--- ASSIGNMENT ---
Please count how many lines below contain the word "shrub" and give nothing but that figure.

───── RECORDS FOR THE TASK

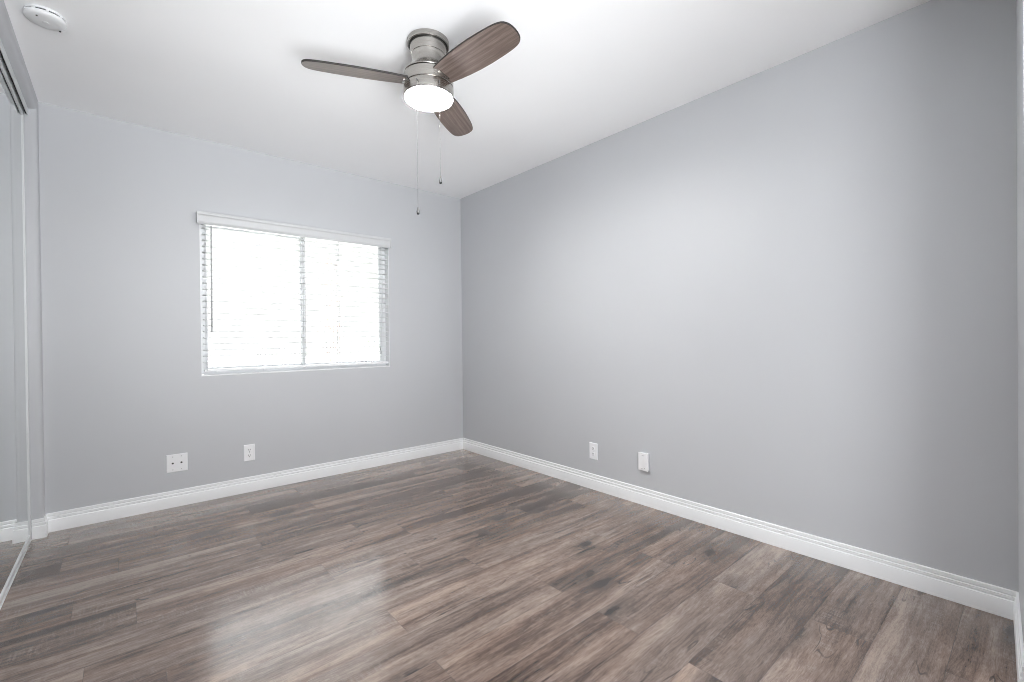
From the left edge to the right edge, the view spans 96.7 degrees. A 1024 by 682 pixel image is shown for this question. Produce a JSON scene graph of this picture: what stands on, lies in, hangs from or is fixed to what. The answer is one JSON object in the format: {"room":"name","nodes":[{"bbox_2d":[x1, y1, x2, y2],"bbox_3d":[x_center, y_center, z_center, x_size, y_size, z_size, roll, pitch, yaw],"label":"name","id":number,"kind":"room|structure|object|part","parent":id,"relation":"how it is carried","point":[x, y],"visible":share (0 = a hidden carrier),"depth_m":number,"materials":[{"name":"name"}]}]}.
{"room":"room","nodes":[
{"label":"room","id":0,"kind":"room"},
{"bbox_2d":[0,0,44,538],"bbox_3d":[-1.473,-0.136,1.115,0.105,2.440,3.768,-1,0,-41],"label":"door frame","id":1,"kind":"structure","parent":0,"point":[8,38],"depth_m":2.50,"materials":[{"name":"grey paint"}]},
{"bbox_2d":[0,55,30,604],"bbox_3d":[-2.112,-0.087,1.850,0.022,2.336,1.639,-1,0,-41],"label":"door","id":2,"kind":"structure","parent":1,"relation":"in","point":[15,507],"depth_m":2.16,"materials":[{"name":"white mirror"}]},
{"bbox_3d":[-2.125,-1.237,1.843,0.022,0.036,1.595,-1,0,-41],"label":"rail","id":3,"kind":"part","parent":2,"relation":"part of","materials":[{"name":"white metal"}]},
{"bbox_3d":[-2.100,1.063,1.857,0.022,0.024,1.595,-1,0,-41],"label":"rail","id":4,"kind":"part","parent":2,"relation":"part of","materials":[{"name":"white metal"}]},
{"bbox_2d":[0,39,31,608],"bbox_3d":[-1.620,-0.096,1.261,0.072,2.363,3.204,-1,0,-41],"label":"trim","id":5,"kind":"structure","parent":1,"relation":"attached to","point":[3,54],"depth_m":2.14,"materials":[{"name":"white metal"}]},
{"bbox_2d":[31,514,48,539],"bbox_3d":[-2.633,1.035,2.541,0.060,0.106,0.088,-1,0,-41],"label":"baseboard","id":6,"kind":"structure","parent":1,"relation":"attached to","point":[40,527],"depth_m":2.51,"materials":[{"name":"white wood"}]},
{"bbox_2d":[38,102,462,513],"bbox_3d":[-1.881,-0.145,3.342,3.752,2.440,0.140,-1,0,-41],"label":"wall","id":7,"kind":"structure","parent":0,"point":[125,390],"depth_m":3.00,"materials":[{"name":"grey paint"}]},
{"bbox_2d":[166,453,187,472],"bbox_3d":[-2.188,0.796,2.974,0.112,0.115,0.014,-1,0,-41],"label":"plate","id":8,"kind":"object","parent":7,"relation":"attached to","point":[175,462],"visible":1,"depth_m":2.97,"materials":[{"name":"white plastic"}]},
{"bbox_2d":[244,444,254,460],"bbox_3d":[-1.874,0.797,3.248,0.070,0.115,0.008,-1,0,-41],"label":"wall outlet","id":9,"kind":"object","parent":7,"relation":"attached to","point":[249,450],"visible":1,"depth_m":3.25,"materials":[{"name":"white plastic"}]},
{"bbox_2d":[47,438,462,532],"bbox_3d":[-1.558,1.017,3.515,2.867,0.106,0.014,-1,0,-41],"label":"baseboard","id":10,"kind":"structure","parent":7,"relation":"attached to","point":[71,518],"depth_m":3.16,"materials":[{"name":"white wood"}]},
{"bbox_2d":[200,224,385,373],"bbox_3d":[-1.647,-0.314,3.583,1.360,1.080,0.060,-1,0,-41],"label":"window","id":11,"kind":"structure","parent":7,"relation":"in","point":[203,298],"depth_m":3.56,"materials":[{"name":"white plastic"}]},
{"bbox_3d":[-1.902,-0.310,3.385,0.661,1.026,0.022,-1,0,-41],"label":"sash","id":12,"kind":"part","parent":11,"relation":"part of","materials":[{"name":"clear glass"}]},
{"bbox_2d":[196,211,390,371],"bbox_3d":[-1.590,-0.331,3.505,1.381,1.080,0.116,-1,0,-41],"label":"window blind","id":13,"kind":"object","parent":11,"relation":"attached to","point":[210,219],"visible":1,"depth_m":3.43,"materials":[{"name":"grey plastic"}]},
{"bbox_3d":[-2.094,-0.297,3.112,0.002,1.001,0.054,-1,0,-41],"label":"ladder cord","id":14,"kind":"part","parent":13,"relation":"part of","materials":[{"name":"white fabric"}]},
{"bbox_3d":[-1.607,-0.825,3.533,1.332,0.044,0.048,-1,0,-41],"label":"head rail","id":15,"kind":"part","parent":13,"relation":"part of","materials":[{"name":"white plastic"}]},
{"bbox_3d":[-1.595,0.194,3.540,1.334,0.017,0.048,-1,0,-41],"label":"rail","id":16,"kind":"part","parent":13,"relation":"part of","materials":[{"name":"white plastic"}]},
{"bbox_3d":[-1.610,-0.304,3.529,0.002,1.001,0.054,-1,0,-41],"label":"ladder cord","id":17,"kind":"part","parent":13,"relation":"part of","materials":[{"name":"white fabric"}]},
{"bbox_3d":[-1.413,-0.308,3.698,0.002,1.001,0.054,-1,0,-41],"label":"ladder cord","id":18,"kind":"part","parent":13,"relation":"part of","materials":[{"name":"white fabric"}]},
{"bbox_3d":[-1.128,-0.371,3.889,0.002,0.890,0.004,-1,0,-41],"label":"lift cord","id":19,"kind":"part","parent":13,"relation":"part of","materials":[{"name":"white fabric"}]},
{"bbox_3d":[-1.140,-0.312,3.933,0.002,1.001,0.054,-1,0,-41],"label":"ladder cord","id":20,"kind":"part","parent":13,"relation":"part of","materials":[{"name":"white fabric"}]},
{"bbox_3d":[-1.397,-0.318,3.783,0.667,1.026,0.022,-1,0,-41],"label":"sash","id":21,"kind":"part","parent":11,"relation":"part of","materials":[{"name":"clear glass"}]},
{"bbox_2d":[199,224,389,375],"bbox_3d":[-1.604,-0.312,3.533,1.364,1.084,0.073,-1,0,-41],"label":"trim","id":22,"kind":"structure","parent":7,"relation":"attached to","point":[386,249],"depth_m":3.95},
{"bbox_2d":[4,0,929,198],"bbox_3d":[-0.258,-1.421,1.432,3.752,0.100,5.160,-1,0,-41],"label":"ceiling","id":23,"kind":"structure","parent":0,"point":[579,74],"depth_m":2.26,"materials":[{"name":"white paint"}]},
{"bbox_2d":[22,4,66,31],"bbox_3d":[-1.935,-1.336,1.888,0.130,0.037,0.130,-1,0,-41],"label":"smoke detector","id":24,"kind":"object","parent":23,"relation":"attached to","point":[44,17],"visible":1,"depth_m":1.87,"materials":[{"name":"white plastic"}]},
{"bbox_2d":[301,21,519,214],"bbox_3d":[-0.342,-0.962,2.004,0.943,0.822,0.882,-1,0,-41],"label":"ceiling fan","id":25,"kind":"object","parent":23,"relation":"hanging from","point":[430,76],"visible":1,"depth_m":1.99,"materials":[{"name":"brown wood"}]},
{"bbox_3d":[-0.677,-1.180,1.996,0.452,0.009,0.142,-1,14,-18],"label":"blade","id":26,"kind":"part","parent":25,"relation":"part of","materials":[{"name":"brown wood"}]},
{"bbox_3d":[-0.410,-0.861,1.978,0.004,0.557,0.012,-1,0,15],"label":"pull chain","id":27,"kind":"part","parent":25,"relation":"part of","materials":[{"name":"grey metal"}]},
{"bbox_3d":[-0.317,-0.931,1.994,0.004,0.419,0.009,-1,0,-33],"label":"pull chain","id":28,"kind":"part","parent":25,"relation":"part of","materials":[{"name":"grey metal"}]},
{"bbox_3d":[-0.317,-1.186,2.393,0.142,0.009,0.452,-15,-3,12],"label":"blade","id":29,"kind":"part","parent":25,"relation":"part of","materials":[{"name":"brown wood"}]},
{"bbox_3d":[-0.154,-1.185,1.882,0.452,0.009,0.142,0,-14,42],"label":"blade","id":30,"kind":"part","parent":25,"relation":"part of","materials":[{"name":"brown wood"}]},
{"bbox_2d":[0,449,1016,681],"bbox_3d":[-0.217,1.070,1.432,3.752,0.002,5.120,-1,0,-41],"label":"floor","id":31,"kind":"structure","parent":0,"point":[462,565],"depth_m":1.87,"materials":[{"name":"brown wood"}]},
{"bbox_2d":[461,0,1018,591],"bbox_3d":[1.186,-0.173,2.578,0.100,2.440,5.020,-1,0,-41],"label":"wall","id":32,"kind":"structure","parent":0,"point":[789,287],"depth_m":2.24,"materials":[{"name":"grey paint"}]},
{"bbox_2d":[589,442,597,459],"bbox_3d":[0.576,0.779,3.222,0.008,0.115,0.070,-1,0,-41],"label":"wall outlet","id":33,"kind":"object","parent":32,"relation":"attached to","point":[593,447],"visible":1,"depth_m":3.22,"materials":[{"name":"white plastic"}]},
{"bbox_2d":[638,452,648,471],"bbox_3d":[0.841,0.769,2.903,0.021,0.112,0.071,-1,0,-41],"label":"plate","id":34,"kind":"object","parent":32,"relation":"attached to","point":[643,458],"visible":1,"depth_m":2.89,"materials":[{"name":"white plastic"}]},
{"bbox_2d":[463,438,1016,619],"bbox_3d":[0.703,0.996,3.073,0.014,0.106,3.633,-1,0,-41],"label":"baseboard","id":35,"kind":"structure","parent":32,"relation":"attached to","point":[986,597],"depth_m":2.25,"materials":[{"name":"white wood"}]},
{"bbox_2d":[1016,0,1023,645],"bbox_3d":[0.623,-0.154,0.432,3.561,2.440,0.110,-1,0,-43],"label":"wall","id":36,"kind":"structure","parent":0,"point":[1019,3],"depth_m":1.49,"materials":[{"name":"grey paint"}]},
{"bbox_2d":[1013,592,1023,681],"bbox_3d":[1.685,0.995,1.514,0.559,0.106,0.014,-1,0,-43],"label":"baseboard","id":37,"kind":"structure","parent":36,"relation":"attached to","point":[1019,648],"depth_m":1.47,"materials":[{"name":"white wood"}]},
{"bbox_2d":[1023,0,1023,45],"bbox_3d":[1.500,-0.169,1.260,0.018,2.440,0.109,-1,0,-41],"label":"trim","id":38,"kind":"structure","parent":36,"relation":"attached to","point":[1023,0],"depth_m":1.29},
{"label":"outside","id":39,"kind":"structure","parent":0,"visible":0},
{"bbox_2d":[208,355,377,366],"bbox_3d":[-12.088,1.442,18.676,34.000,0.100,35.910,-1,0,-41],"label":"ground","id":40,"kind":"structure","parent":39,"point":[240,362],"depth_m":30.71,"materials":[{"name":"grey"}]},
{"bbox_2d":[208,348,222,366],"bbox_3d":[-4.278,0.639,5.835,1.069,1.508,1.097,-1,0,-29],"label":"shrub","id":41,"kind":"object","parent":40,"relation":"on","point":[213,360],"visible":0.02,"depth_m":6.00,"materials":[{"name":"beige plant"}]},
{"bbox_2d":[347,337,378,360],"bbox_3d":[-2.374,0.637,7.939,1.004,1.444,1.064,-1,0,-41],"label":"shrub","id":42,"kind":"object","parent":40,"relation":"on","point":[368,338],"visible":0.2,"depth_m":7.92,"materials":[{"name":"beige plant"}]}
]}

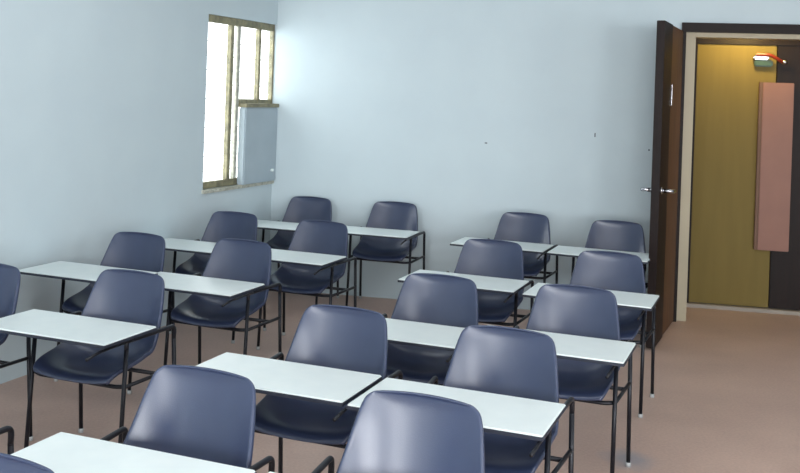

──────────

--- REPLY TO THE TASK ---
2